::: Data records :::
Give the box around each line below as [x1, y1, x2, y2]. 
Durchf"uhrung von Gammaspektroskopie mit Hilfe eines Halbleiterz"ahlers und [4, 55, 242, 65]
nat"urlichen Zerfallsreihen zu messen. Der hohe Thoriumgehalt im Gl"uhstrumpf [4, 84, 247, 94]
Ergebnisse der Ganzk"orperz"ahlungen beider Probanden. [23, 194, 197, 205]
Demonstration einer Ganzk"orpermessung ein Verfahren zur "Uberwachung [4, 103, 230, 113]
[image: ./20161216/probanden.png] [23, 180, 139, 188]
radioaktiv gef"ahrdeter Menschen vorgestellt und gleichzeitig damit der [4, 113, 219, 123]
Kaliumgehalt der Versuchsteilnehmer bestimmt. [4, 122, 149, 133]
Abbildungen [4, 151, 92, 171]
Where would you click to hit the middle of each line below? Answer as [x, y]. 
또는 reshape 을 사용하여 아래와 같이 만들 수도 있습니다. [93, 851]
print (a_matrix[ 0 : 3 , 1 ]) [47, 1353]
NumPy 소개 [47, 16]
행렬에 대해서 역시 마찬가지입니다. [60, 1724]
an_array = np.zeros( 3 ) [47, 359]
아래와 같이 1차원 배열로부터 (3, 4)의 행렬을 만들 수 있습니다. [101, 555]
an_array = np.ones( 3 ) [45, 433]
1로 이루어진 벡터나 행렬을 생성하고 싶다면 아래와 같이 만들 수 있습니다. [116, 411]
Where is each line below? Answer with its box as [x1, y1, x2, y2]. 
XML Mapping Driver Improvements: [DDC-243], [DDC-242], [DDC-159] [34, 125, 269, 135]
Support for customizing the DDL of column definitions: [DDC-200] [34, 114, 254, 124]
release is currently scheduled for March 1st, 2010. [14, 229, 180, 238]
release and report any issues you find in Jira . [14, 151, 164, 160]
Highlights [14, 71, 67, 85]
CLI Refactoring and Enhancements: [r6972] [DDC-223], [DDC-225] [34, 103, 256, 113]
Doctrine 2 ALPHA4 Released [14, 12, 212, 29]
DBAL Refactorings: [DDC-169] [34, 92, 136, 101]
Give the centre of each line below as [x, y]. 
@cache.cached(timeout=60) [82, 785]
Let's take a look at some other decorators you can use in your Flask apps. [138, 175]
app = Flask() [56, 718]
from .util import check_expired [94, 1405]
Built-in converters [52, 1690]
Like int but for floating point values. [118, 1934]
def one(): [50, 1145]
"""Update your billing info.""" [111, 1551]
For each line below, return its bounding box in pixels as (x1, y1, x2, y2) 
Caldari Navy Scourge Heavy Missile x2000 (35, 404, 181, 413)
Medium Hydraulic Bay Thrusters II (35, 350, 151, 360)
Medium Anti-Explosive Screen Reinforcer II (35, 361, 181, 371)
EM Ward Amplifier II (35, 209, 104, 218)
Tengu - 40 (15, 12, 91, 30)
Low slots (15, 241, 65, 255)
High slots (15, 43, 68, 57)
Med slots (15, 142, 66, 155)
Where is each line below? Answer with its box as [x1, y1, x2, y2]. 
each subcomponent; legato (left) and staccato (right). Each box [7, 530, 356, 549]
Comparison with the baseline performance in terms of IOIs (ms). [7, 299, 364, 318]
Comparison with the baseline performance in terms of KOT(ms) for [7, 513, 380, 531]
:::
::: Data records :::
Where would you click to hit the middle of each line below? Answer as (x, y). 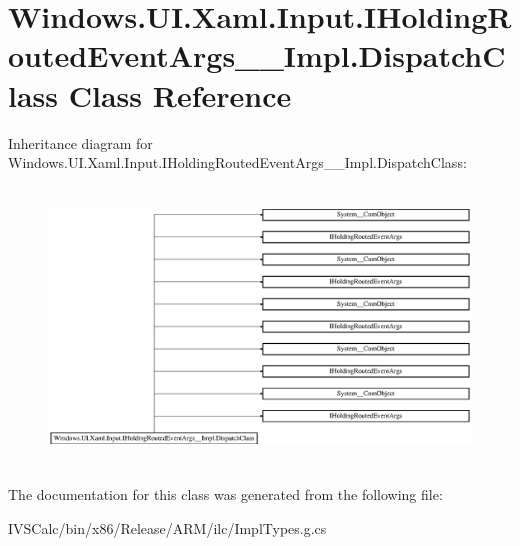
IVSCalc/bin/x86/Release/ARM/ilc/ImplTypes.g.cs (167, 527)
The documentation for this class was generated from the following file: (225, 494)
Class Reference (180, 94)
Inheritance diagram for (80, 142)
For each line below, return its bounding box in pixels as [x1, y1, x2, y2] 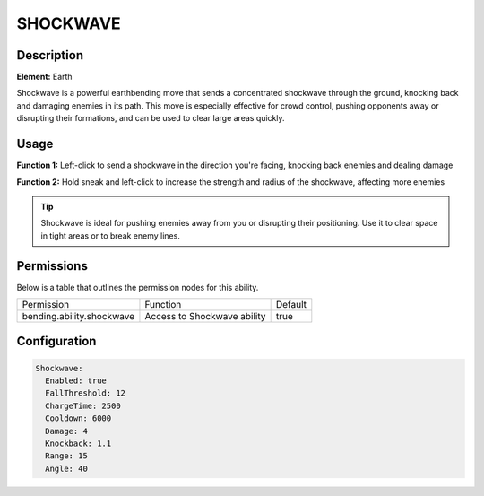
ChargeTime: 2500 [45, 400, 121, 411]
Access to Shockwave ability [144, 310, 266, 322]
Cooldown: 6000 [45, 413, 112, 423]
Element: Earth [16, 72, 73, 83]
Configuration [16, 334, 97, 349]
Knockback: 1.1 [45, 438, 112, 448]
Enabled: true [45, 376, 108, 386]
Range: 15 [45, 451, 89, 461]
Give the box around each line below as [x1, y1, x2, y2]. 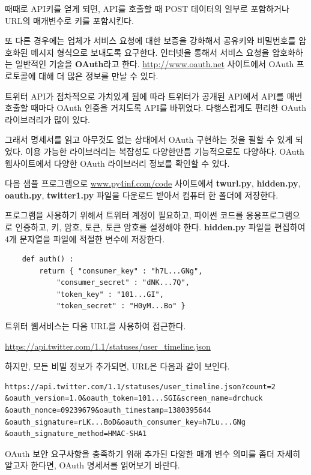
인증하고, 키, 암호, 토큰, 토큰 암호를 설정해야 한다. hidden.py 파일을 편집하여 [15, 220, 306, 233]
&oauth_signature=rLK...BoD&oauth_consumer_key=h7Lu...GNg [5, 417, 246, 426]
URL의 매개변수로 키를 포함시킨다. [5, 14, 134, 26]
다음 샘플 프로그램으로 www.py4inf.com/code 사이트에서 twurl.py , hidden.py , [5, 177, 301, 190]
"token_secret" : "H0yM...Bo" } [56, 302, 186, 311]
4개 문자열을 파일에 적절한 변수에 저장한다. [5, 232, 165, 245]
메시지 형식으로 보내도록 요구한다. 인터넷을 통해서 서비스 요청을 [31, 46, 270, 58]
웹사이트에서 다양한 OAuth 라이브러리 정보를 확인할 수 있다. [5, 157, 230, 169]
:::
Retype the entries above exactly, but only from the line containing "Caldari Navy Scourge" through the line containing "Comparison with the baseline performance in terms of KOT(ms)", both included.

Caldari Navy Scourge Heavy Missile x2000 (35, 404, 181, 413)
Medium Hydraulic Bay Thrusters II (35, 350, 151, 360)
Medium Anti-Explosive Screen Reinforcer II (35, 361, 181, 371)
EM Ward Amplifier II (35, 209, 104, 218)
Tengu - 40 (15, 12, 91, 30)
Low slots (15, 241, 65, 255)
High slots (15, 43, 68, 57)
Med slots (15, 142, 66, 155)
Where is each line below? Answer with its box as [x1, y1, x2, y2]. 
each subcomponent; legato (left) and staccato (right). Each box [7, 530, 356, 549]
Comparison with the baseline performance in terms of IOIs (ms). [7, 299, 364, 318]
Comparison with the baseline performance in terms of KOT(ms) for [7, 513, 380, 531]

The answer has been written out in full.